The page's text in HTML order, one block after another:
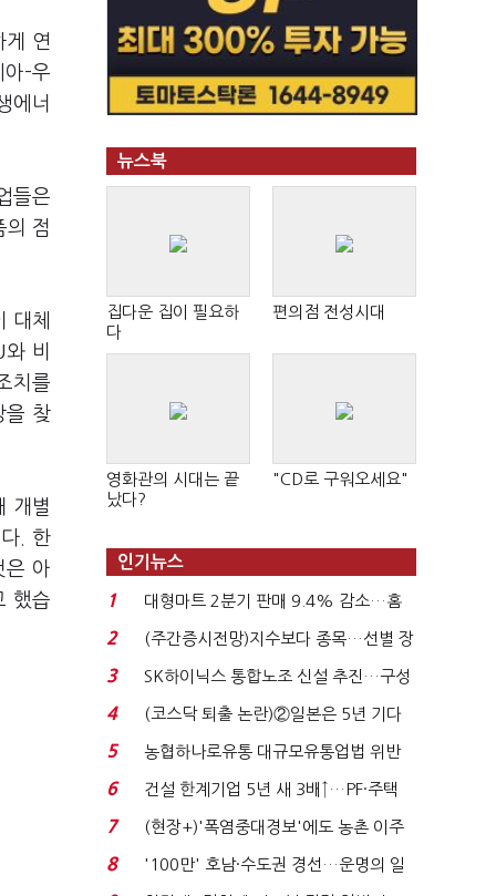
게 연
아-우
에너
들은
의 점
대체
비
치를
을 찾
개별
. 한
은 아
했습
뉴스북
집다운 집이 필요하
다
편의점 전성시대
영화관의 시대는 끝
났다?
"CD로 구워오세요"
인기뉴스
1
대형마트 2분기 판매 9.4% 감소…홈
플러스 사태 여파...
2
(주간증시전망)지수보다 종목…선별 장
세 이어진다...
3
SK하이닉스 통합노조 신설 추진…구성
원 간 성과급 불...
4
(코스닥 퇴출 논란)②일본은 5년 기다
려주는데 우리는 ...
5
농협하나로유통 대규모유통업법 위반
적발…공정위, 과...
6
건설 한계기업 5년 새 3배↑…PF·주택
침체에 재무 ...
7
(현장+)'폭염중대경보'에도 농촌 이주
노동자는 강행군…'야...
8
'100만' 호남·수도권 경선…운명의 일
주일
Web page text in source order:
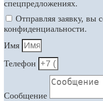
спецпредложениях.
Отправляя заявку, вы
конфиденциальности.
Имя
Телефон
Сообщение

====

Exercise brief:
Reproduce every record above word for word. Leave the pictures out.

Response to the exercise:
The page's text in HTML order, one block after another:
게 연
아-우
에너
들은
의 점
대체
비
치를
을 찾
개별
. 한
은 아
했습
뉴스북
집다운 집이 필요하
다
편의점 전성시대
영화관의 시대는 끝
났다?
"CD로 구워오세요"
인기뉴스
1
대형마트 2분기 판매 9.4% 감소…홈
플러스 사태 여파...
2
(주간증시전망)지수보다 종목…선별 장
세 이어진다...
3
SK하이닉스 통합노조 신설 추진…구성
원 간 성과급 불...
4
(코스닥 퇴출 논란)②일본은 5년 기다
려주는데 우리는 ...
5
농협하나로유통 대규모유통업법 위반
적발…공정위, 과...
6
건설 한계기업 5년 새 3배↑…PF·주택
침체에 재무 ...
7
(현장+)'폭염중대경보'에도 농촌 이주
노동자는 강행군…'야...
8
'100만' 호남·수도권 경선…운명의 일
주일
Web page text in source order:
спецпредложениях.
Отправляя заявку, вы
конфиденциальности.
Имя
Телефон
Сообщение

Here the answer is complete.